[Record excerpts Boundary: Start]

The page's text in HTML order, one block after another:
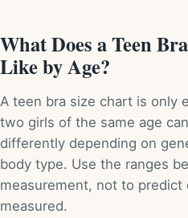
What Does a Teen
Like by Age?
A teen bra size chart is only
two girls of the same age
differently depending on
body type. Use the ranges
measurement, not to predict
measured.
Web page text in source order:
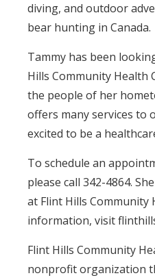
diving, and outdoor
bear hunting in Canada.
Tammy has been
Hills Community Health
the people of her
offers many services to
excited to be a
To schedule an
please call 342-4864.
at Flint Hills Community
information, visit
Flint Hills Community
nonprofit organization
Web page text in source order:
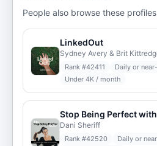
People also browse these
LinkedOut
Sydney Avery & Brit
Rank #42411
Daily or
Under 4K / month
Stop Being Perfect
Dani Sheriff
Rank #42520
Daily or
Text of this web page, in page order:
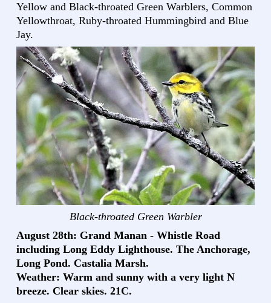
Yellow and Black-throated Green Warblers, Common
Yellowthroat, Ruby-throated Hummingbird and Blue
Jay.
Black-throated Green Warbler
August 28th: Grand Manan - Whistle Road
including Long Eddy Lighthouse. The Anchorage,
Long Pond. Castalia Marsh.
Weather: Warm and sunny with a very light N
breeze. Clear skies. 21C.
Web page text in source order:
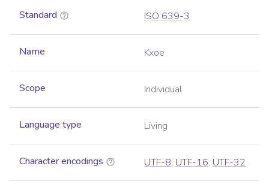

[Record excerpts Boundary: End]

Task details: Copy all the records above exactly, but leave out the pictures.

Output for this task:
The page's text in HTML order, one block after another:
What Does a Teen
Like by Age?
A teen bra size chart is only
two girls of the same age
differently depending on
body type. Use the ranges
measurement, not to predict
measured.
Web page text in source order:
diving, and outdoor
bear hunting in Canada.
Tammy has been
Hills Community Health
the people of her
offers many services to
excited to be a
To schedule an
please call 342-4864.
at Flint Hills Community
information, visit
Flint Hills Community
nonprofit organization
Web page text in source order:
People also browse these
LinkedOut
Sydney Avery & Brit
Rank #42411
Daily or
Under 4K / month
Stop Being Perfect
Dani Sheriff
Rank #42520
Daily or
Text of this web page, in page order:
Yellow and Black-throated Green Warblers, Common
Yellowthroat, Ruby-throated Hummingbird and Blue
Jay.
Black-throated Green Warbler
August 28th: Grand Manan - Whistle Road
including Long Eddy Lighthouse. The Anchorage,
Long Pond. Castalia Marsh.
Weather: Warm and sunny with a very light N
breeze. Clear skies. 21C.
Web page text in source order:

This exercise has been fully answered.